Hi,
Just an update on this - we made our ACLs much, much stricter around
gluster ports and to my knowledge haven't seen a brick death since.
Ben
On Wed, Dec 11, 2019 at 12:43 PM Ben Tasker <btasker at swiftserve.com>
wrote:
> Hi Xavi,
>
> We don't that I'm explicitly aware of, *but* I can't rule it
out as a
> probability as it's possible some of our partners do (some/most
certainly
> have scans done as part of pentests fairly regularly).
>
> But, that does at least give me an avenue to pursue in the meantime,
> thanks!
>
> Ben
>
> On Wed, Dec 11, 2019 at 12:16 PM Xavi Hernandez <jahernan at
redhat.com>
> wrote:
>
>> Hi Ben,
>>
>> I've recently seen some issues that seem similar to yours (based on
the
>> stack trace in the logs).

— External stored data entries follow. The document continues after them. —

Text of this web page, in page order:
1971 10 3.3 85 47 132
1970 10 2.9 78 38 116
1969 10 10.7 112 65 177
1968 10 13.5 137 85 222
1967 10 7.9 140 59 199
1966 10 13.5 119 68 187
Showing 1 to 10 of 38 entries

Right now it seems that in these cases the
>> problem is caused by some port scanning tool that triggers an unhandled
>> condition. We are still investigating what is causing this to fix it as
>> soon as possible.
>>
>> Do you have one of these tools on your network ?
>>
>> Regards,
>>
>> Xavi
>>
>> On Tue, Dec 10, 2019 at 7:53 PM Ben Tasker <btasker at
swiftserve.com>
>> wrote:
>>
>>> Hi,
>>>
>>> A little while ago we had an issue with Gluster 6. As it was urgent
we
>>> downgraded to Gluster 5.9 and it went away.
>>>
>>> Some boxes are now running 5.10 and the issue has come back.
>>>
>>> From the operators point of view, the first you know about this is
>>> getting reports that the transport endpoint is not connected:
>>>
>>> OSError: [Errno 107] Transport endpoint is not connected:
'/shared/lfd/benfusetestlfd'
>>>
>>>
>>> If we check, we can see that the brick process has died
>>>
>>> # gluster volume status
>>> Status of volume: shared
>>> Gluster process TCP Port RDMA Port
Online Pid
>>>
------------------------------------------------------------------------------
>>> Brick fa01.gl:/data1/gluster N/A N/A N
N/A
>>> Brick fa02.gl:/data1/gluster N/A N/A N
N/A
>>> Brick fa01.gl:/data2/gluster 49153 0 Y
14136
>>> Brick fa02.gl:/data2/gluster 49153 0 Y
14154
>>> NFS Server on localhost N/A N/A N
N/A
>>> Self-heal Daemon on localhost N/A N/A Y
186193
>>> NFS Server on fa01.gl N/A N/A N
N/A
>>> Self-heal Daemon on fa01.gl N/A N/A Y
6723
>>>
>>>
>>> Looking in the brick logs, we can see that the process crashed, and
we
>>> get a backtrace (of sorts)
>>>
>>> >gen=110, slot->fd=17
>>> pending frames:
>>> patchset: git://git.gluster.org/glusterfs.git
>>> signal received: 11
>>> time of crash:
>>> 2019-07-04 09:42:43
>>> configuration details:
>>> argp 1
>>> backtrace 1
>>> dlfcn 1
>>> libpthread 1
>>> llistxattr 1
>>> setfsid 1
>>> spinlock 1
>>> epoll.h 1
>>> xattr.h 1
>>> st_atim.tv_nsec 1
>>> package-string: glusterfs 6.1
>>> /lib64/libglusterfs.so.0(+0x26db0)[0x7f79984eadb0]
>>> /lib64/libglusterfs.so.0(gf_print_trace+0x334)[0x7f79984f57b4]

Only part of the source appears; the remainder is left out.